# Cults Hill revisted, Fife, Scotland, April '08



## spacepunk (Apr 27, 2008)

Had a revisit as I heard there was rumour of some more stuff to discover.







Fuel shortage?






























And now some new stuff.....A Lime Quarry near-by? Found this strange building with a few tunnels and holes.

























Love'n'Peace.
SP


----------



## foz101 (Apr 28, 2008)

The new stuff with the tunnels etc is an old lime kiln. The tunnels underneath lead inside where the lime was heated, the big tubes at the top were the chimneys. One of the chimneys has had a Peugeot 205 driven into it many years ago, which you can see burnt out at the bottom. The shed is empty I think, not much to see certainly. There is another big one at the entrance to the main limeworks.

And the 'C of C' stands for 'Cochrane of Cults'


----------



## wolfism (Apr 28, 2008)

And we met "Cochrane", or at least somebody who remembered him.


----------



## King Al (Apr 29, 2008)

Cool explore, looks like theres lots of interesting little bits around there


----------



## Foxylady (Apr 30, 2008)

The conveyor and hoppers structure is excellent. Love those lime kiln tunnels too...great brickwork.


----------



## RichardB (Oct 5, 2008)

There are numerous lime workings around there, both quarries and tunnels.

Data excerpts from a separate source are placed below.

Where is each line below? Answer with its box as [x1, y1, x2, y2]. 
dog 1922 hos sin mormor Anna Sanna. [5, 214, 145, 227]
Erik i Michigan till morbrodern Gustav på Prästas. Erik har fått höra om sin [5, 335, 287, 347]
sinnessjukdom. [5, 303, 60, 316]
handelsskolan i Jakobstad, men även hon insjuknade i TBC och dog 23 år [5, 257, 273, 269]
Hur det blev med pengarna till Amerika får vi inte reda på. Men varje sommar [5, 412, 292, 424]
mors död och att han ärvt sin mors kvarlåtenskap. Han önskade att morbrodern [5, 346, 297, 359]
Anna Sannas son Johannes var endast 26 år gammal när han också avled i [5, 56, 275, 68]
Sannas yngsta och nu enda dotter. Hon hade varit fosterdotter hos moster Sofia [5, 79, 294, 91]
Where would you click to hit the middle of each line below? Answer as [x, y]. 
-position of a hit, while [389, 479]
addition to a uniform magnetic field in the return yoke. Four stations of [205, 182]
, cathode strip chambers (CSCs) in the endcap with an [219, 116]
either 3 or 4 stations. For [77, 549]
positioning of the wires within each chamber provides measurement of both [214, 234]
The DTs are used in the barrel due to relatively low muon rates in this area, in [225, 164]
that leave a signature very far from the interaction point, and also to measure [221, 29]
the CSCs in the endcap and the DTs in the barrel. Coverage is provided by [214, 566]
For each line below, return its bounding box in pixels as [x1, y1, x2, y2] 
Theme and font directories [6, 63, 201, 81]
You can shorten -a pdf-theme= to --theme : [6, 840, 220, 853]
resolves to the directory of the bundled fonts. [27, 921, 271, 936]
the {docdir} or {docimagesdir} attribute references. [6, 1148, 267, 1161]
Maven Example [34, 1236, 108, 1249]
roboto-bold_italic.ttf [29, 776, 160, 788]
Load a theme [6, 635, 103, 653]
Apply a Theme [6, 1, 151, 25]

There was a railway line linking the two sites you have pictured, we followed it today. It joined up with the main line just outside Springfield. If you go from the lime/brick works down to the main road then turn left you come to the bridge that goes over the railway. Here is an appalling picture I took of it a few years ago.






The brickwork is the result of an accident involving a loaned engine that was slightly bigger than the usual one. The bridge was tight at the best of times and there are several gouges visible, though not in the picture below. 






I got a new camera about 6 weeks after that but I hadn't realised just how poor the old one was.


----------



## RichardB (Nov 9, 2008)

I bumped into an estate worker today at the brick works. I thought it was other explorers because they came in a really difficult way rather than through the gate. 

He told me that he is in the process of clearing the site so anybody who wants to see it had better be quick.


----------



## wolfism (Nov 9, 2008)

That's a pity … is he demolishing the buildings, or just removing the equipment? It's a pleasant place for a wander on a quiet afternoon.


----------



## RichardB (Nov 9, 2008)

Demolishing the buildings I think, though the falling scrap price has slowed things down a bit. If you go past now you can see some of the Brick side has gone already.


----------